When viewing the story of McAlary unfold in ‘Lucky Guy’ you can’t help but be transported back to the pre-Twitter days of journalism to see the gritty reality and tension of politics and source privacy that played out behind any big or small breaking news story.

“Lucky Guy” Legacy

Due to the interesting back story behind Lucky Guy’s writing and production, the play didn’t need a lot of help getting pre-opening publicity. Ephron died one year before the play opened. In a sense, Lucky Guy was a powerful homage to Ephron’s ability to flesh out powerful on-stage personalities and Lucky Guy didn’t disappoint.

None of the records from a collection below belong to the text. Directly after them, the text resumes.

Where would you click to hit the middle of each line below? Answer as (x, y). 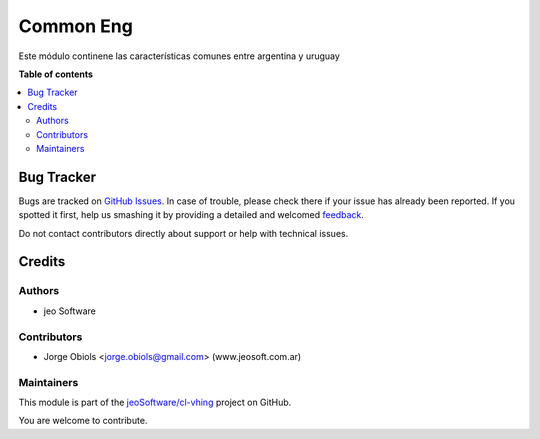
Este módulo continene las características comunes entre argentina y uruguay (179, 56)
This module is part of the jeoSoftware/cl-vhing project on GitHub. (155, 402)
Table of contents (56, 74)
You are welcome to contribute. (83, 421)
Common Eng (76, 26)
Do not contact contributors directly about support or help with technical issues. (183, 233)
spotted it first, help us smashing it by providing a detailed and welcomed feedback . (191, 215)

According to many sources (such as Bolt and others), the reason it took quite a long time for Ephron to finally get Lucky Guy going was that she was having a tough time looking for the right lead for the play. In 2011, Hanks showed interest in playing McAlary after Ephron made some changes to the character. Finally, in 2012 Hanks was firmly on board. Sadly, Ephron died shortly after. Still, she laid down enough groundwork for this play that it really couldn’t slow down and had a life of its own.

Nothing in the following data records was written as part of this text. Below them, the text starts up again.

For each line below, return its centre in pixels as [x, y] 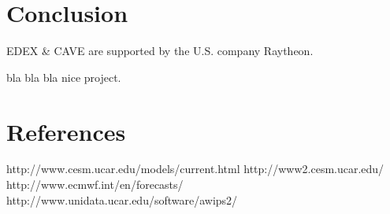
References [66, 131]
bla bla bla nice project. [64, 77]
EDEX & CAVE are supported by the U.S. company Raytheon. [160, 51]
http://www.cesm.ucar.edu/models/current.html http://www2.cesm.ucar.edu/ [195, 169]
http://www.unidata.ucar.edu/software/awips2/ [122, 199]
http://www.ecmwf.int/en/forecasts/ [95, 184]
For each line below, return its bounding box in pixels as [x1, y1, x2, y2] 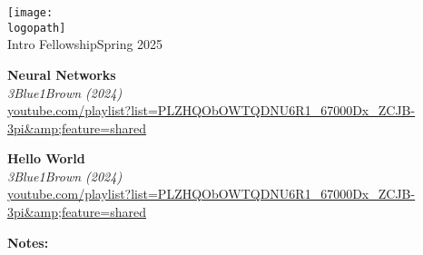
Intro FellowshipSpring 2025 [7, 34, 163, 54]
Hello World [7, 149, 85, 168]
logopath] [7, 21, 66, 34]
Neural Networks [7, 64, 116, 83]
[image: [7, 6, 54, 19]
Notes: [7, 232, 49, 251]
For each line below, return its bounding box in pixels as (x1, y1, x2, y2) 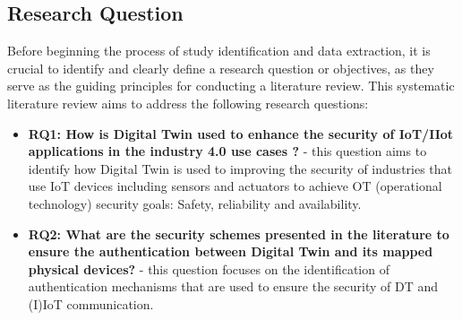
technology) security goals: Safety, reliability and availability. (28, 194, 362, 212)
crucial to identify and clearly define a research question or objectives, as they (7, 58, 434, 77)
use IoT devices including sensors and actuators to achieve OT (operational (28, 177, 442, 195)
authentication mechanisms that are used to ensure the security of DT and (28, 277, 439, 296)
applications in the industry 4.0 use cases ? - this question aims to (28, 142, 427, 160)
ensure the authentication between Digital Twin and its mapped (28, 242, 433, 261)
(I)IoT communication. (28, 294, 154, 313)
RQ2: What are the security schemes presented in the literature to (28, 224, 449, 243)
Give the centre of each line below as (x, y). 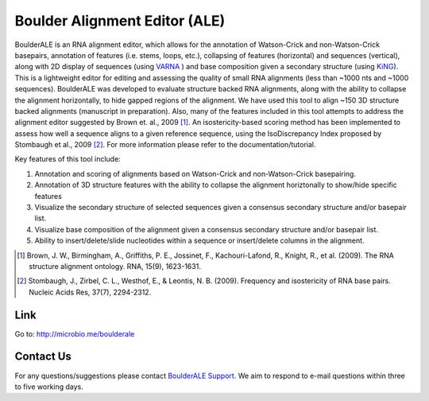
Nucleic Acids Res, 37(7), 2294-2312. (90, 292)
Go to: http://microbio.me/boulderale (75, 333)
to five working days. (49, 387)
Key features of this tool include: (68, 159)
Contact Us (43, 357)
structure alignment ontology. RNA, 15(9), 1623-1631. (115, 266)
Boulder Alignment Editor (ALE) (120, 21)

After some cast changes and plot changes were approved by Ephron’s widower and rights successor, Lucky Guy finally opened for previews on March 2013 at Broadway’s Broadhurst Theater. It didn’t take a genius to figure out Lucky Guy will be a hit. The play was grossing $1 million in weekly preview sales. This was relatively rare for a play that wasn’t a musical.

By the time it was ready for its official debut a month later, it had $10 million in advanced ticket sales. The play was originally slated to run from April 2013 to June 2013 but was extended another month to July 2013. All told, Lucky Guy racked up total box office revenues of 22,900,000 plus dollars spread out among 104 performances.

After Lucky Guy

Considering Lucky Guy’s Broadway hit and impact, it would not be a surprise if this play gets produced on the West Coast. In such a situation, it would not be a surprise if Tom Hanks, once again, plays the role of McAlary. His rendition of McAlary in Lucky Guy is definitely a performance for the ages. From hopeful enthusiasm, coiled tension, and conflict, Tom Hanks fully fleshes out McAlary’s personality and gives us a much welcome peek into a side of New York journalism that is well in the rear view mirror of history.